The Subversively Ironic Joke of the Diotima Principle in Art and Science

In Shakespeare's the Merchant of Venice, Portia, like Mozart's Pamina in the Magic Flute performs a service that is emblematic of dissolving the obscurantism of superstition of symbolic magic of that particular time and era. This recurring principle reverts to all so called mystery religions from time immemorial worship of a infantile belief in the Sibyl in mythology. In every instance great artists have exposed the oligarchic use of "mind control," or perhaps better "below the belt" control.

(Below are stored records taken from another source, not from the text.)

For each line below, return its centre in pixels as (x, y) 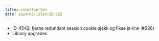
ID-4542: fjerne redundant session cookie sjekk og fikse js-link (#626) (83, 28)
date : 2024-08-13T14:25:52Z (34, 14)
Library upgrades (30, 33)
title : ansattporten (26, 10)

For Shakespeare the target is the then current Cabalistic (with a capital C) Rosicrucians of the Tudor court. For Mozart it is the ritual of masonic Magick (with the obligatory ending "k.") So too did Cervantes utilize Dulcinea del Toboso as the joke against the Spanish soap opera quality in romantic fantasizing.

As I have attempted to advance from time to time in these pages a rebirth of method of anti symbolic truth seeking reverts always to the classical radical anti oligarchy philosophy embedded in Plato's method of questioning the underlying hypotheses of society's ruling assumptions. So too, properly situated, did Bernhard Riemann's Hypothesen, lead to the undermining later of Bertrand Russell's symbolic (or magical) logic by Riemann's acolyte Gödel.

Just as in Dante Alighieri's Beatrice and Beethoven's Fidelio, so too in Plato's Diotima an overturning of the oligarchy's hold over a superstitious and manipulated audience evolves. Here, as with LaRouche, from the adumbration of what Leibniz held as sufficient reason, does the categorical separation of art from science become inconsequentially meaningless.